◆ Work to complete:
The answer must reproduce all of the data below exactly and contain no images.

■ ■ ■ ■ ■

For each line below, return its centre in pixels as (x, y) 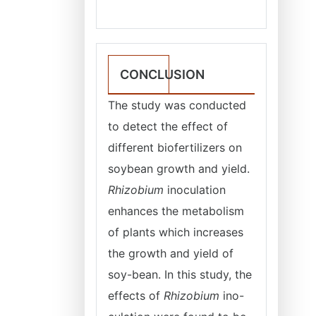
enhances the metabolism (176, 211)
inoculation (195, 190)
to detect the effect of (168, 126)
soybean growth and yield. (179, 169)
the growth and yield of (171, 253)
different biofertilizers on (175, 147)
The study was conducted (177, 105)
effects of (136, 296)
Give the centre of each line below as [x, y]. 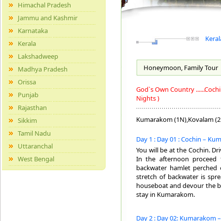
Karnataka [33, 31]
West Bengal [36, 159]
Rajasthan [32, 108]
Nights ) [148, 98]
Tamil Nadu [34, 133]
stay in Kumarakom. [166, 194]
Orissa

■ ■ ■ ■ ■

◆ Answer to this task:
For each line below, return its centre in pixels as (x, y) 
enhances the metabolism (176, 211)
inoculation (195, 190)
to detect the effect of (168, 126)
soybean growth and yield. (179, 169)
the growth and yield of (171, 253)
different biofertilizers on (175, 147)
The study was conducted (177, 105)
effects of (136, 296)
Give the centre of each line below as [x, y]. 
Karnataka [33, 31]
West Bengal [36, 159]
Rajasthan [32, 108]
Nights ) [148, 98]
Tamil Nadu [34, 133]
stay in Kumarakom. [166, 194]
Orissa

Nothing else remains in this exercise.